Not much of anything happened today. It was pretty much the same as always.
In chem, the professor was going around the room trying to remember names. She couldn't remember mine, so I had to say it, but I stuttered a bit. I don't normally stutter, but sometimes that happens. I was a bit embarrassed, but I am getting more and more into the mode where I don't really care, and I feel like I am pretty safe from people's attention now.
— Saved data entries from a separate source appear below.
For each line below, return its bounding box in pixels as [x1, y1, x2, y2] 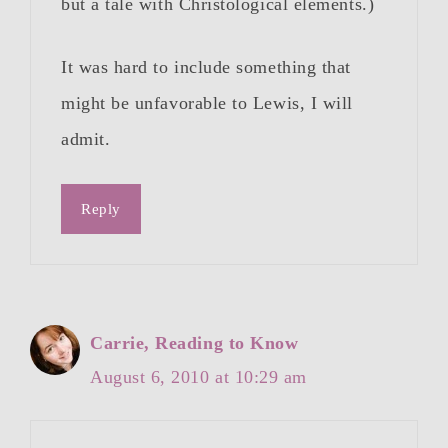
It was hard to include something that [61, 57, 351, 78]
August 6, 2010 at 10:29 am [90, 367, 308, 388]
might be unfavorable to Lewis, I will [61, 93, 353, 114]
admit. [61, 129, 111, 150]
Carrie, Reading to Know [90, 333, 299, 354]
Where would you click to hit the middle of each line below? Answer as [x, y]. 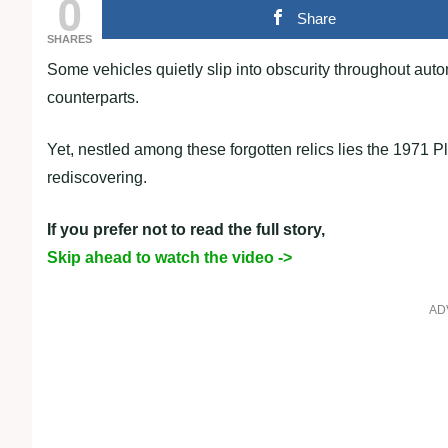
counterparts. [93, 97]
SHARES [69, 39]
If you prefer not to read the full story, [186, 229]
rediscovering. [97, 177]
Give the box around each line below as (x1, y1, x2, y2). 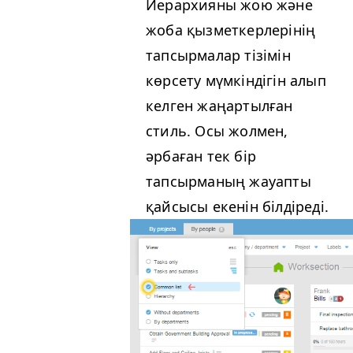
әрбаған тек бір (146, 147, 256, 166)
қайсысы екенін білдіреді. (146, 197, 329, 217)
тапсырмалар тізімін (146, 46, 291, 65)
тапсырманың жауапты (146, 172, 311, 191)
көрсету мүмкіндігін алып (146, 71, 326, 91)
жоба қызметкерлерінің (146, 20, 316, 40)
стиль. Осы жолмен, (146, 121, 288, 141)
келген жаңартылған (146, 96, 293, 116)
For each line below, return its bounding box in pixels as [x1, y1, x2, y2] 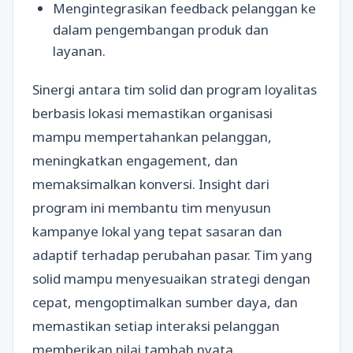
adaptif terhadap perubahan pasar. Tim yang [32, 246, 312, 265]
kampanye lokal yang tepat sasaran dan [32, 222, 282, 241]
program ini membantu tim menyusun [32, 199, 271, 217]
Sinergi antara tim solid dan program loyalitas [32, 80, 317, 99]
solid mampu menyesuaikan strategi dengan [32, 269, 310, 288]
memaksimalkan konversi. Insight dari [32, 175, 269, 194]
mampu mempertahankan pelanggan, [32, 128, 272, 147]
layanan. [52, 42, 106, 60]
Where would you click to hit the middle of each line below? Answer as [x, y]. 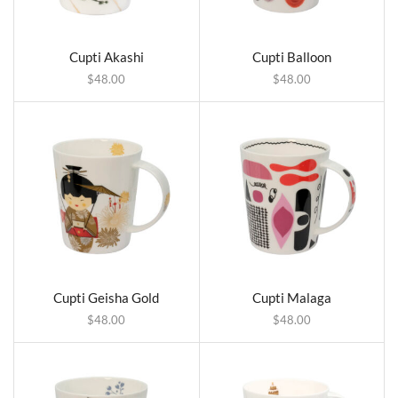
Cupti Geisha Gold [107, 297]
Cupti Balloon [291, 57]
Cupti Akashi [106, 57]
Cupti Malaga [291, 297]
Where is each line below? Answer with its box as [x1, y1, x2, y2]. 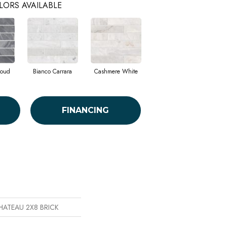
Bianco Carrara [33, 66, 72, 76]
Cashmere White [94, 66, 138, 76]
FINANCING [62, 105, 109, 116]

On a more positive note, we had a mandatory meeting today, and I did okay with that. Also, one of the directors was waiting at the top of the stairs to tell us where to go, and he sounded really friendly. He said something like "Alright, man. Just go straight down there to the end of the row" in a genuinely friendly/nice tone. That is always nice to hear.
The isolation is as bad as ever, but it does give some protection. I don't like my thinking like this, though. I don't want to fall into another semi-schizoid state.
As a bit of a related thought, I keep thinking "maybe the isolation is good for me... I learn more like this... I have more free time... I have enough time to..." but I know that all the free time in the world is not useful if I am unmotivated and unhappy, and even if I get help, I can still choose to be alone a lot, which is much better than being forced to be alone.
I still plan to go to a therapist, and I feel like I need to bring it up to my mom pretty soon, like in a few weeks. I am afraid that if I wait for too long, I will change my mind or lose motivation.